/DataflowSME

Tutorial for Cloud Dataflow

Primary LanguageJavaApache License 2.0Apache-2.0

Tutorial for Cloud Dataflow

This is a collection of tutorial-style Dataflow exercises based on the Dataflow gaming example and inspired by the Beam tutorial.

In the gaming scenario, many users play a fictional game, as members of different teams, over the course of a day, and their events are logged for processing.

The exercises either read the batch data from CSV files on GCS or the streaming data from a PubSub topic (generated by the included Injector program). All exercises write their output to BigQuery.

NOTE: Python examples (WIP) have been added, for additional instructions for running these examples, please refer to this document. Streaming support for Python is currently in Beta for Dataflow, and there is a feature gap between Java and Python, see limitations.

Pull requests are encouraged!

Set up your environment

Tools

  1. Install JDK version 8 or newer

  2. Install Maven (for windows, mac, linux)

  3. Install Google Cloud SDK

  4. Install an IDE such as Eclipse or IntelliJ (optional)

  5. To test your installation, open a terminal window and type:

    $ java -version
    $ mvn --version
    $ gcloud --version

Set up a project

  1. Go to https://cloud.google.com/console.
  2. Enable billing and create a project. For this project:
    1. Enable Google Dataflow API and BigQuery API.
    2. Create a GCS bucket and a folder inside the bucket, to use as a staging location.
    3. Create a BigQuery dataset to store the results.

Prepare the environment

  1. Authenticate to Google Cloud using the gcloud command and set the default credentials and default project. You will need to replace YOUR-PROJECT-ID with the id of the project you created before:

    $ gcloud auth login
    $ gcloud auth application-default login
    $ gcloud config set project YOUR-PROJECT-ID
  2. Get the project name with Gcloud and set it as an env variable:

    $ export PROJECT=`gcloud config get-value project`
  3. Set other environment variables

    $ export STAGING_FOLDER=gs://<path of the bucket and folder that you created before>
    $ export BIGQUERY_DATASET=<name of the dataset that you created before>
    $ export USER=`whoami`

Download the code

  • Clone the github repository

    $ git clone https://github.com/malo-denielou/DataflowSME.git
    $ cd DataflowSME
  • Alternatively, download it from here, and then unzip it:

    $ unzip DataflowSME-master.zip
    $ cd DataflowSME-master

Exercise 0 (prework)

Goal: Use the provided Dataflow pipeline to import the input events from a file in GCS to BigQuery and run simple queries on the result.

Procedure:

  1. Compile and run the pipeline:

    $ mvn compile exec:java \
         -Dexec.mainClass=org.apache.beam.examples.complete.game.Exercise0 \
         -Dexec.args="--project=$PROJECT \
                      --tempLocation=$STAGING_FOLDER \
                      --runner=DataflowRunner \
                      --outputDataset=$BIGQUERY_DATASET \
                      --outputTableName=events \
                      --input=gs://dataflow-samples/game/gaming_data1.csv"
  2. Navigate to the Dataflow UI (the link is printed in the terminal, look for "To access the Dataflow monitoring console, please navigate to ...").

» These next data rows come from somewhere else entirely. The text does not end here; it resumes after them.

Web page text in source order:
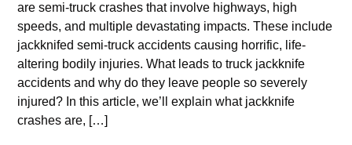
are semi-truck crashes that involve highways, high
speeds, and multiple devastating impacts. These include
jackknifed semi-truck accidents causing horrific, life-
altering bodily injuries. What leads to truck jackknife
accidents and why do they leave people so severely
injured? In this article, we’ll explain what jackknife
crashes are, […]
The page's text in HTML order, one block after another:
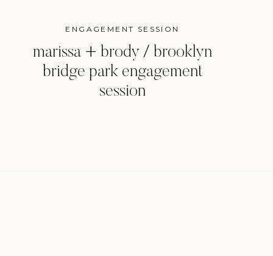
ENGAGEMENT SESSION
marissa + brody / brooklyn
bridge park engagement
session
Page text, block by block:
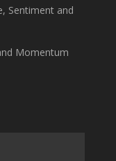
Sentiment and
Momentum

  3. Once the pipeline finishes (should take about 15-20 minutes), the Job Status on the UI changes to Succeeded.

  4. After the pipeline finishes, check the value of ParseGameEvent/ParseErrors aggregator on the UI. Scroll down in the Summary tab to find it.

  5. Check the number of distinct teams in the created BigQuery table.

    $ bq query --project_id=$PROJECT \
        'select count(distinct team) from $BIGQUERY_DATASET.events;'

Exercise 1

Goal: Use Dataflow to calculate per-user scores and write them to BigQuery.

Procedure

  1. Modify src/main/java8/org/apache/beam/examples/complete/game/Exercise1.java

  2. Run the pipeline (using Direct runner):

    $ mvn compile exec:java \
         -Dexec.mainClass=org.apache.beam.examples.complete.game.Exercise1 \
         -Dexec.args="--project=$PROJECT \
                      --tempLocation=$STAGING_FOLDER \
                      --runner=DirectRunner \
                      --outputDataset=$BIGQUERY_DATASET \
                      --outputTableName=user_scores \
                      --input=gs://dataflow-sme-tutorial/gaming_data0.csv"
  3. Once the pipeline finishes successfully check the score for 'user0_AmberDingo':

    $ bq query --project_id=$PROJECT \
        "select total_score from $BIGQUERY_DATASET.user_scores \
         where user = \"user0_AmberDingo\";"
  4. Rerun the pipeline on the Dataflow service, but remove the BigQuery table first:

    $ bq rm --project_id=$PROJECT $BIGQUERY_DATASET.user_scores

    and then execute the above mvn command with

        --runner=DataflowRunner

Exercise 2

Goal: Use Dataflow to calculate per-hour team scores and write them to BigQuery.

Procedure:

  1. Modify src/main/java8/org/apache/beam/examples/complete/game/Exercise2.java

  2. Run the pipeline:

    $ mvn compile exec:java \
         -Dexec.mainClass=org.apache.beam.examples.complete.game.Exercise2 \
         -Dexec.args="--project=$PROJECT \
                      --tempLocation=$STAGING_FOLDER \
                      --runner=DirectRunner \
                      --outputDataset=$BIGQUERY_DATASET \
                      --outputTableName=hourly_team_scores \
                      --input=gs://dataflow-sme-tutorial/gaming_data0.csv"
  3. Once the pipeline finishes successfully check the score for team 'AmberDingo':

    $ bq query --project_id=$PROJECT \
        "select total_score from $BIGQUERY_DATASET.hourly_team_scores \
         where team = \"AmberDingo\" and window_start = \"2017-03-18 16:00:00 UTC\";"

Exercise 3

Goal: Convert the previous pipeline to run in a streaming mode.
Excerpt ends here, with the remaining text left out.